Dual monitor and Fedora 38 Silverblue

Over the past couple of years, I was getting happy as I saw common but incredibly frustrating linux-on-the-desktop issues getting solved: audio, hibernate, printer, etc.

Now, when I’ve decided to switch to Silverblue as my primary, the “second” (actually my primary) display doesn’t work. The OS doesn’t see it at all.

Setup:
Primary: 27" 1080p, landscape. Connected via DisplayPort.
Secondary: 24" 1080p, portrait clockwise 90 degrees rotated.
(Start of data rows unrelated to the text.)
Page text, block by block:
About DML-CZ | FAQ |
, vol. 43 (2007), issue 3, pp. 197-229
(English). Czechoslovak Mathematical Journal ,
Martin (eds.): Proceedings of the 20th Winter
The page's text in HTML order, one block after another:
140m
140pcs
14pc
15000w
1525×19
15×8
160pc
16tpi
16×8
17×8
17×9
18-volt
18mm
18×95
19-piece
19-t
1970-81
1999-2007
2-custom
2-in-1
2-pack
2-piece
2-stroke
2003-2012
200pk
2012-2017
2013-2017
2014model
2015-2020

Connected via HDMI.
No separate graphics card, working from onboard graphics on AMD Ryzen 5600G.
The OS only sees and uses the 24" display.
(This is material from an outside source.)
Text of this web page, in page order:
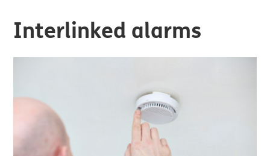
Interlinked alarms

I should note that I use up all the ports on both monitors.
Each of my 2 machines (one of which is running Silverblue) connects to each of the monitors.
I manually switch source on the monitor.

For one random “session”, both displays worked and I thought all is well.
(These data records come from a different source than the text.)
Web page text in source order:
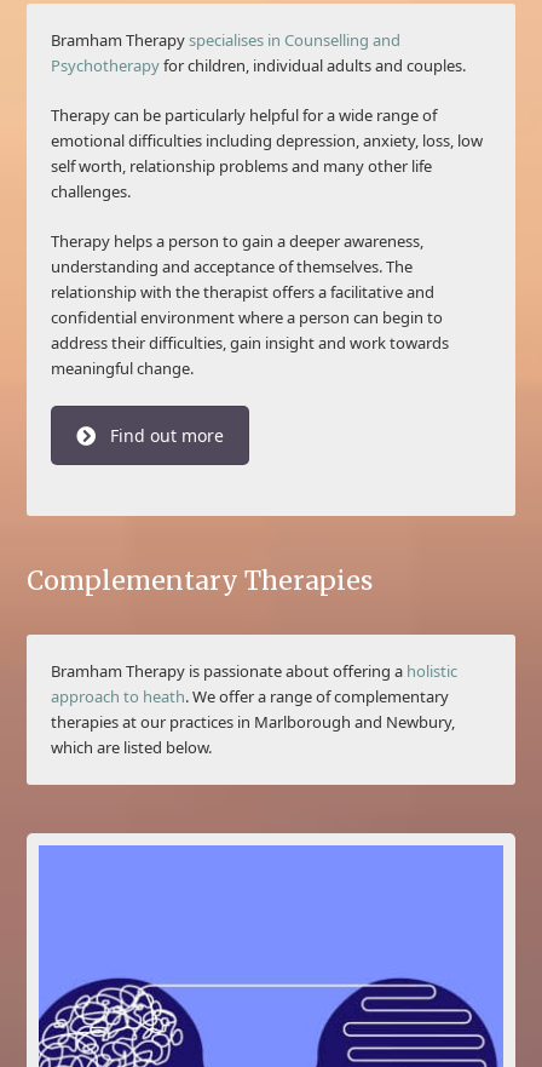
Bramham Therapyspecialises in Counselling and
Psychotherapyfor children, individual adults and couples.
Therapy can be particularly helpful for a wide range of
emotional difficulties including depression, anxiety, loss, low
self worth, relationship problems and many other life
challenges.
Therapy helps a person to gain a deeper awareness,
understanding and acceptance of themselves. The
relationship with the therapist offers a facilitative and
confidential environment where a person can begin to
address their difficulties, gain insight and work towards
meaningful change.
Find out more
Complementary Therapies
Bramham Therapy is passionate about offering a holistic
approach to heath. We offer a range of complementary
therapies at our practices in Marlborough and Newbury,
which are listed below.

Please, can someone help me sort this, so I can go back to doing regular work and stop wasting time trying to fix time-devouring issues.

You mention that it used to work. What was the system where it used to work? Silverblue uses the same kernel, mesa, etc. packages as Fedora Workstation so if it works on Workstation, it’s likely to work on Silverblue.

Thank you, it’s reassuring to hear from you (I see your blog!).

It worked on the same system.
I was trying to switch sources, reboot, turn monitor power on/off.
While doing various permutations of these, after a reboot of the system, I saw output on both displays… just once.
Oh, this was right after I updated my BIOS from an older version to the latest available (B550M AORUS PRO).

Seems to work now.

Here’s what I did:

Plug in only DisplayPort. The monitor that wouldn’t work before, now works.
Go into BIOS and select initial output target (forgot its name, it’ll vary by mobo manufacturer anyway) to Integrated Graphics Driver.
Then, force integrated graphics for good measure (because I don’t have anything on PCIe; no external graphics cards).
“force integrated graphics” => What do I do with integrated graphics? Answer is to ‘force’ using it.
For people with a graphics card, you’d want to disable integrated instead.
Save & reboot.

Thank you @siosm for your quick initial response.
Sincerely appreciate it.

I suspect this is a default hardware config.
With workstation on a laptop that has 2 GPUs the default seems to be that the laptop screen always uses the iGPU and the external screen always uses the dGPU. It can be forced that one GPU manages both ports as you have seen.

Sometimes if one is using the built-in (iGPU) on a desktop the same actions seem to occur.